In this paper, a reconfigurable architecture for ultrasonic signal compression and target detection has been presented. A unified hardware implementation is made possible since both of the algorithms are designed to share subband decomposition logic and adaptable thresholding. This architecture is a flexible and efficient solution for real-time ultrasonic imaging systems where low-power and compactness are critical.

#### 6. REFERENCES

- J. Saniie and D.T. Nagle, "Analysis of order statistic CFAR threshold estimators for improved ultrasonic flaw detection", *IEEE Trans. on Ultrasonics, Ferroelectrics and Frequency Control*, vol. 39, no. 5, pp. 618-630, September 1992.
- [2] W. Sweldens, "The lifting scheme: A custom-design construction of biorthogonal wavelets", *Appl. Comput. Harmon.

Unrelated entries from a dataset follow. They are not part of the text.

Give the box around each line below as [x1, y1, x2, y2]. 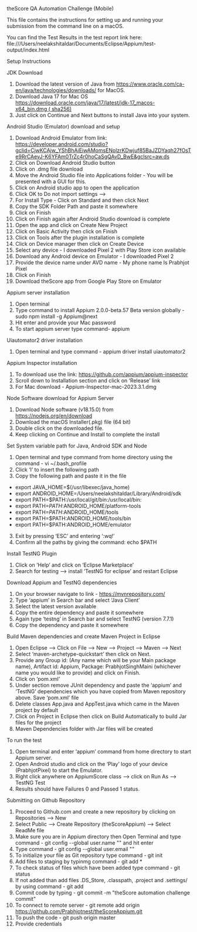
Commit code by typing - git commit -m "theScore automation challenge [15, 889, 190, 896]
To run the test [6, 737, 42, 744]
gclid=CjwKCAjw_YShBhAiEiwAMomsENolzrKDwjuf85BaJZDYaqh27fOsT [15, 147, 192, 154]
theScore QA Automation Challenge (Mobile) [6, 5, 114, 12]
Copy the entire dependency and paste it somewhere [15, 609, 144, 616]
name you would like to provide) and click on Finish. [15, 669, 141, 676]
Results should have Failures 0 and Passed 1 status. [15, 785, 140, 792]
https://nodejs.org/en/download [15, 412, 93, 419]
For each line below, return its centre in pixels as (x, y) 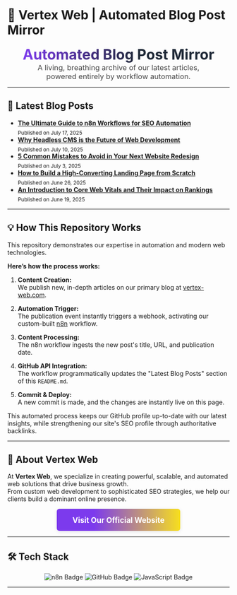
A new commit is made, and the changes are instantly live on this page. (121, 402)
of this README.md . (43, 381)
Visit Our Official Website (119, 520)
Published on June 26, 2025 (51, 183)
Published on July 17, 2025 (50, 133)
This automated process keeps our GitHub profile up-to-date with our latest (117, 416)
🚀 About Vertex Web (53, 459)
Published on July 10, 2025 (50, 149)
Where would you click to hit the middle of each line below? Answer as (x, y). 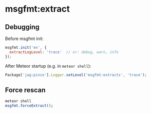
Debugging (22, 27)
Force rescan (25, 90)
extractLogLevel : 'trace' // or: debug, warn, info (64, 52)
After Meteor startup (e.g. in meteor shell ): (48, 66)
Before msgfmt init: (24, 38)
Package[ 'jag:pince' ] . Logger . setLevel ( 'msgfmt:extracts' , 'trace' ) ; (76, 75)
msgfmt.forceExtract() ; (29, 106)
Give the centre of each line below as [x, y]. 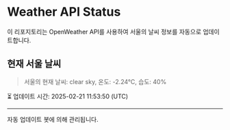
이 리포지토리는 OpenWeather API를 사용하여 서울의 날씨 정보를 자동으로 [104, 31]
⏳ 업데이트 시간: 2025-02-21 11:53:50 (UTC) [68, 96]
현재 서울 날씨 [34, 64]
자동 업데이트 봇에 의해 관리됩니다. [53, 119]
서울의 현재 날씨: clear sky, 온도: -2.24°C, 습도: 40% [95, 81]
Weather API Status [64, 12]
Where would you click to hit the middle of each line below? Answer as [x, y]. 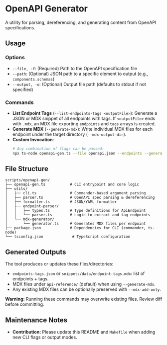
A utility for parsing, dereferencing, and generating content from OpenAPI [81, 22]
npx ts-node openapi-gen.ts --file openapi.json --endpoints [77, 153]
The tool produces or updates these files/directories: [59, 264]
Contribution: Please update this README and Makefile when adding [84, 332]
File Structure [27, 169]
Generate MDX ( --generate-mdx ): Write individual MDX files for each [83, 129]
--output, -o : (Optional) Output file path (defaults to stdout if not [79, 84]
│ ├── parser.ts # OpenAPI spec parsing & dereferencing [80, 198]

Anal.*, pp. 186-200, 1996.
- [3] C.Chen, B. Liu, J. Yang, and J. Wang, "Efficient recursive structures for forward and inverse discrete cosine transform", *IEEE Trans. on Signal Processing*, vol. 52, no. 9, pp. 2665-2669, September 2004.
- [4] J. Yang, and C. Fan, "Recursive cosine transforms with selectable fixed-coefficient filters", *IEEE Trans. on Circuits* and Systems-II, vol. 46, no. 2, pp. 211-216, February 1999.
- [5] E. Oruklu, and J. Saniie, "Ultrasonic flaw detection using discrete wavelet transform for NDE applications", *IEEE Symposium on Ultrasonics*, August 2004.
- [6] H. Liao, M. K. Mandal, and B. F. Cockburn, "Efficient architectures for 1-D and 2-D lifting based wavelet transforms", *IEEE Trans. on Signal Processing*, vol.52, no.5, pp. 1315-1326, May 2004.